Cult Status Isn't Good Enough

IT WOULD be an insult to say that anime has finally arrived. After all, Japanese animation has been around for almost one hundred years, and it has been a cultural phenomenon around the globe for over twenty years. Yes, it would be an insult to say that anime has finally arrived. Sadly, it would also be a lie.

Although anime has achieved cult status in the U.S., and major cities can support both stores exclusively devoted to anime and manga (Japanese graphic novels) and conventions where "otaku" (rabid fans) gorge themselves on cartoons, comics, and costumed play-acting, the great majority of Americans are still blithely unaware that there is a world of animation beyond the wholesome, song-filled, and totally predictable buddy adventures put out by major American studios for tykes and their significant elders.
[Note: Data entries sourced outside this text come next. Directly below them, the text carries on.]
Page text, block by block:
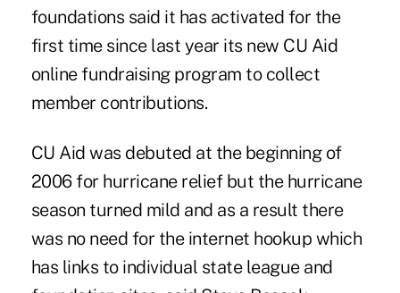
foundations said it has activated for the
first time since last year its new CU Aid
online fundraising program to collect
member contributions.
CU Aid was debuted at the beginning of
2006 for hurricane relief but the hurricane
season turned mild and as a result there
was no need for the internet hookup which
has links to individual state league and
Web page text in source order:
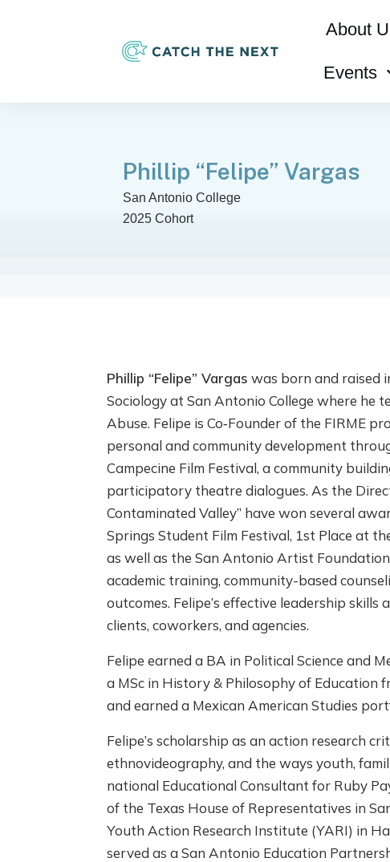
About
Events
Phillip “Felipe” Vargas
San Antonio College
2025 Cohort
Phillip “Felipe” Vargas was born and raised
Sociology at San Antonio College where he
Abuse. Felipe is Co‐Founder of the FIRME
personal and community development
Campecine Film Festival, a community
participatory theatre dialogues. As the
Contaminated Valley” have won several
Springs Student Film Festival, 1st Place at
as well as the San Antonio Artist
academic training, community-based
outcomes. Felipe’s effective leadership
clients, coworkers, and agencies.
Felipe earned a BA in Political Science and
a MSc in History & Philosophy of Education
and earned a Mexican American Studies
Felipe’s scholarship as an action research
ethnovideography, and the ways youth,
national Educational Consultant for Ruby
of the Texas House of Representatives in
Youth Action Research Institute (YARI) in
served as a San Antonio Education
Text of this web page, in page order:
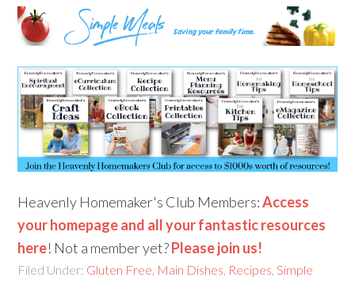
Heavenly Homemaker's Club Members:Access
your homepage and all your fantastic resources
here! Not a member yet?Please join us!
Filed Under: Gluten Free Main Dishes Recipes Simple
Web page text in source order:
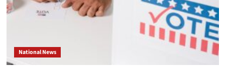
National News
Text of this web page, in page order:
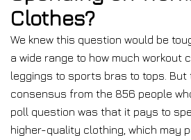
Clothes?
We knew this question would be
a wide range to how much workout
leggings to sports bras to tops. But
consensus from the 856 people
poll question was that it pays to
higher-quality clothing, which may
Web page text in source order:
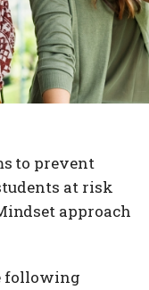
to prevent
at risk
approach
following
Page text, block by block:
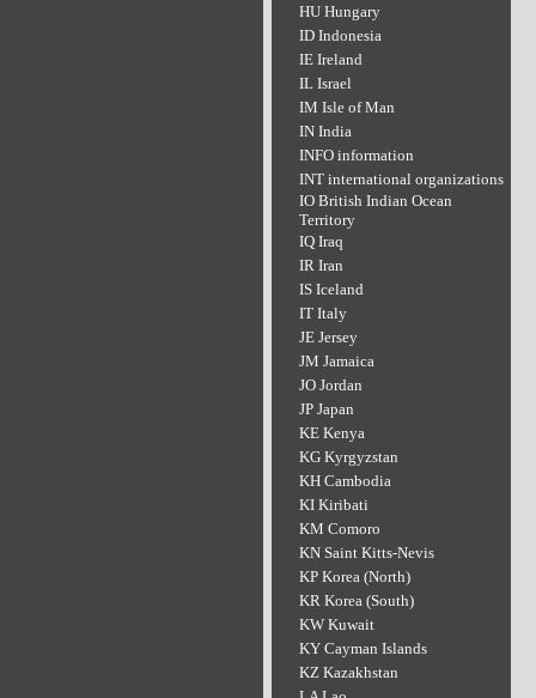
HU Hungary
ID Indonesia
IE Ireland
IL Israel
IM Isle of Man
IN India
INFO information
INT international organizations
IO British Indian Ocean
Territory
IQ Iraq
IR Iran
IS Iceland
IT Italy
JE Jersey
JM Jamaica
JO Jordan
JP Japan
KE Kenya
KG Kyrgyzstan
KH Cambodia
KI Kiribati
KM Comoro
KN Saint Kitts-Nevis
KP Korea (North)
KR Korea (South)
KW Kuwait
KY Cayman Islands
KZ Kazakhstan
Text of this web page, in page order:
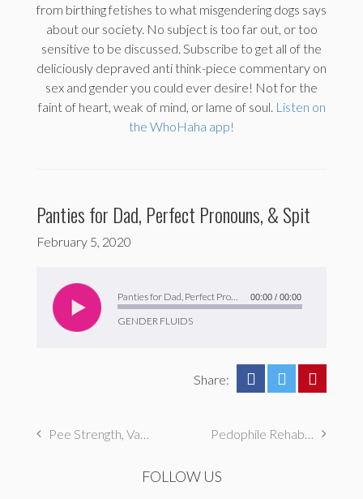
from birthing fetishes to what misgendering dogs says
about our society. No subject is too far out, or too
sensitive to be discussed. Subscribe to get all of the
deliciously depraved anti think-piece commentary on
sex and gender you could ever desire! Not for the
faint of heart, weak of mind, or lame of soul. Listen on
the WhoHaha app!
Panties for Dad, Perfect Pronouns, & Spit
February 5, 2020
GENDER FLUIDS
Player
00:00 / 00:00
Share:
Pee Strength, Vagina Dreams, & Frozen Pedophile Rehab, Ecosexual, & Adult Breastfeeding
FOLLOW US
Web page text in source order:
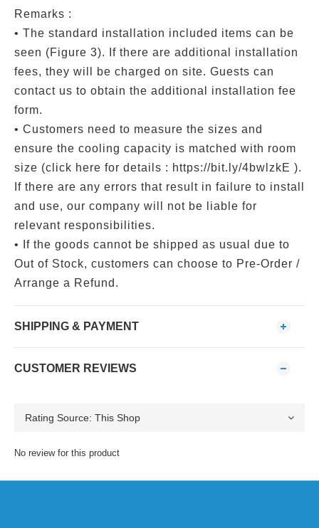
Remarks :
• The standard installation included items can be
seen (Figure 3). If there are additional installation
fees, they will be charged on site. Guests can
contact us to obtain the additional installation fee
form.
• Customers need to measure the sizes and
ensure the cooling capacity is matched with room
size (click here for details : https://bit.ly/4bwlzkE ).
If there are any errors that result in failure to install
and use, our company will not be liable for
relevant responsibilities.
• If the goods cannot be shipped as usual due to
Out of Stock, customers can choose to Pre-Order /
Arrange a Refund.
SHIPPING & PAYMENT
CUSTOMER REVIEWS
No review for this product
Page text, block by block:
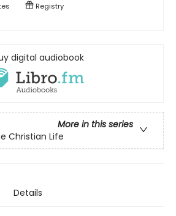
Registry
digital audiobook
More in this series
Christian Life
Details
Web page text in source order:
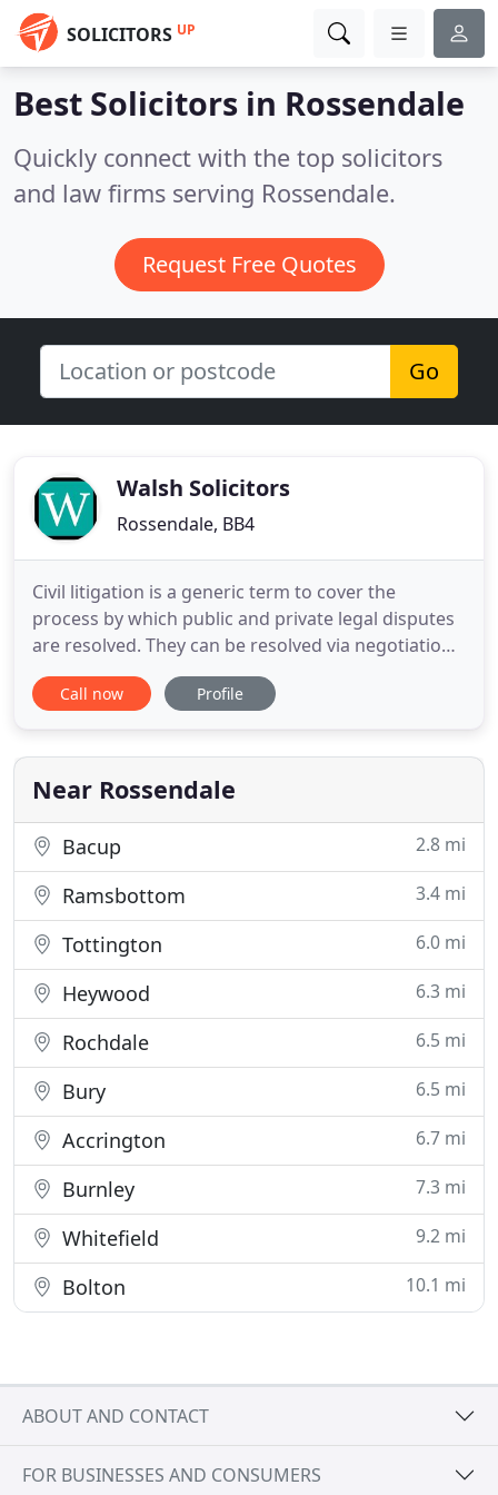
SOLICITORS UP
Best Solicitors in Rossendale
Quickly connect with the top solicitors
and law firms serving Rossendale.
Request Free Quotes
Go
Walsh Solicitors
Rossendale, BB4
Civil litigation is a generic term to cover the
process by which public and private legal disputes
are resolved. They can be resolved via negotiation
or use of the courts. Walsh Solicitors have
specialist criminal solicitors throughout the UK
team of solicitors and in-house Counsel have a
wealth of
Call now Profile
Near Rossendale
Bacup 2.8 mi
Ramsbottom 3.4 mi
Tottington 6.0 mi
Heywood 6.3 mi
Rochdale 6.5 mi
Bury 6.5 mi
Accrington 6.7 mi
Burnley 7.3 mi
Whitefield 9.2 mi
Bolton 10.1 mi
ABOUT AND CONTACT
FOR BUSINESSES AND CONSUMERS
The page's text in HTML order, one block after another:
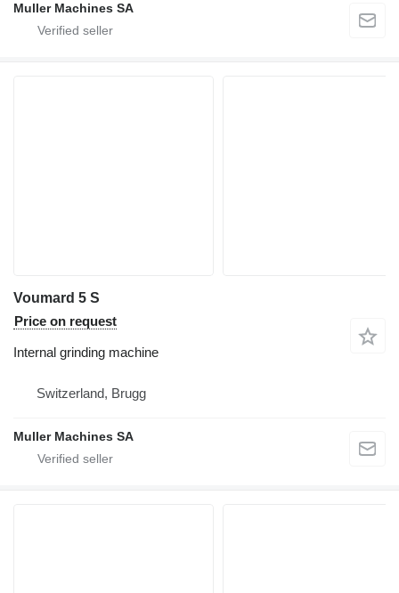
Muller Machines SA
Voumard 5 S
Price on request
Internal grinding machine
Switzerland, Brugg
Muller Machines SA
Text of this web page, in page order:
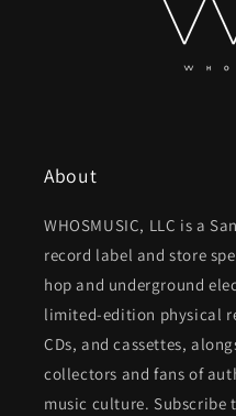
About
WHOSMUSIC, LLC is a
record label and store
hop and underground
limited-edition physical
CDs, and cassettes,
collectors and fans of
music culture. Subscribe
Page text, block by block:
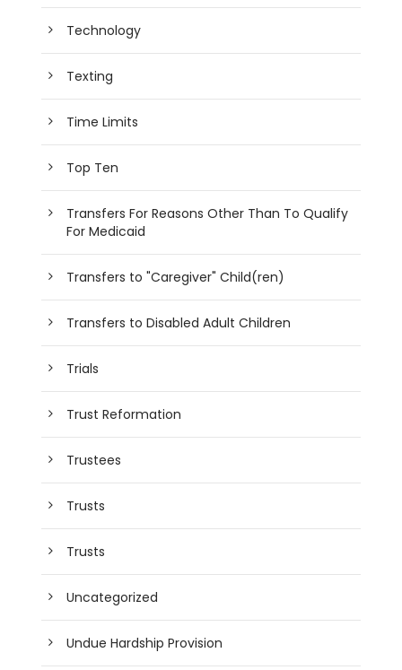
Technology
Texting
Time Limits
Top Ten
Transfers For Reasons Other Than To Qualify
For Medicaid
Transfers to "Caregiver" Child(ren)
Transfers to Disabled Adult Children
Trials
Trust Reformation
Trustees
Trusts
Trusts
Uncategorized
Undue Hardship Provision
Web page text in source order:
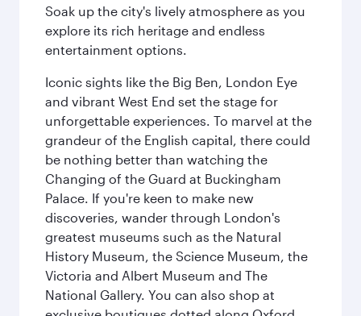
Soak up the city's lively atmosphere as you
explore its rich heritage and endless
entertainment options.
Iconic sights like the Big Ben, London Eye
and vibrant West End set the stage for
unforgettable experiences. To marvel at the
grandeur of the English capital, there could
be nothing better than watching the
Changing of the Guard at Buckingham
Palace. If you're keen to make new
discoveries, wander through London's
greatest museums such as the Natural
History Museum, the Science Museum, the
Victoria and Albert Museum and The
National Gallery. You can also shop at
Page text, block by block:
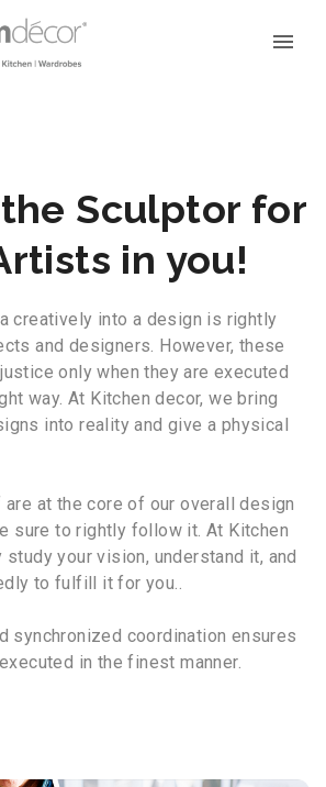
Sculptor for
in you!
creatively into a design is rightly
and designers. However, these
only when they are executed
way. At Kitchen decor, we bring
into reality and give a physical
are at the core of our overall design
sure to rightly follow it. At Kitchen
your vision, understand it, and
to fulfill it for you..
synchronized coordination ensures
in the finest manner.
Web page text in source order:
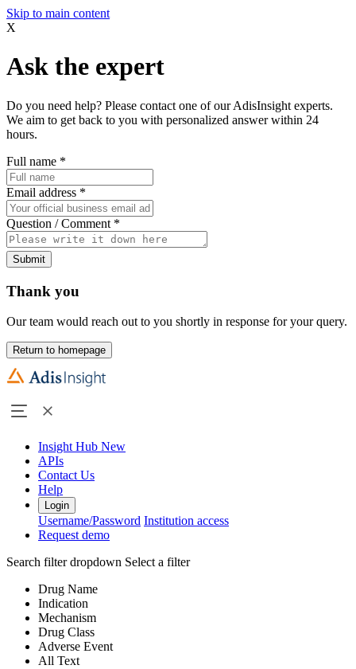
Skip to main content
X
Ask the expert
Do you need help? Please contact one of our AdisInsight experts.
We aim to get back to you with personalized answer within 24
hours.
Full name *
Email address *
Question / Comment *
Submit
Thank you
Our team would reach out to you shortly in response for your query.
Return to homepage
Insight Hub New
APIs
Contact Us
Help
Login
Username/Password Institution access
Request demo
Search filter dropdown Select a filter
Drug Name
Indication
Mechanism
Drug Class
Adverse Event
All Text
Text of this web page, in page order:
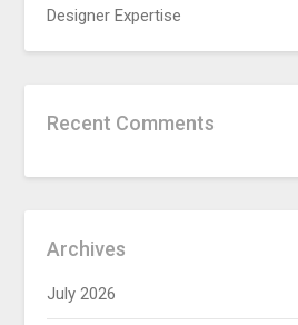
Designer Expertise
Recent Comments
Archives
July 2026

Okay, Pokémon and Digimon made a definite blip on the American consciousness. But they fit more readily into the expected Disney mold. The more adult, or at least more complex, tales coming out of Japan seem incapable of making a major impact on the U.S.

Several years ago, I remember, I first saw Ghost in the Shell (1995), a cyberpunkish thriller that is also a theological rumination on the nature of the soul. The art of it blew me away. The action sequences were impressive, but I had expected that. What surprised me was the intricacy—what others might call convolution—of the storyline and its philosophical underpinnings. I remember thinking (and writing) at the time that the film would have a significant impact on animation and the American movie-going public. Well, the former might be true, but the latter? Not hardly.

Every year or so, a Vampire Hunter D: Bloodlust or a Metropolis or a WXIII: Patlabor the Movie 3 will get a brief release in this country. But few anime make it outside of New York, L.A., and the festival circuit. And those that do get no promotion and generally fade away rapidly. Whether I like a particular anime or not, part of me always hopes it will become a "surprise hit" just so that more anime will see the light of a darkened American theater. So far, that hasn't happened.

This Spring, my hope-it-does-well feature was Cowboy Bebop: The Movie (Knockin' on Heaven's Door). Like many anime features, Cowboy Bebop started out as a Japanese TV series. Since its 1998 debut, the series has built a large cult following, even in this country. DVDs of the series have done well with anime devotees, and the show has also appeared for the last couple of years on the Cartoon Network. (Although because of its adult—if not overly graphic—content, it is on in the middle of the night during the network's "Adult Swim" programming hours.)

With a built-in audience, I was hoping that Cowboy Bebop: The Movie would break through to the general public, not just as a representative of anime, but because it is an entertaining sf film. Alas, as I write this piece, it doesn't look like that's going to happen. But I can tell you about it anyway, to support the Blockbuster rental action in the days to come.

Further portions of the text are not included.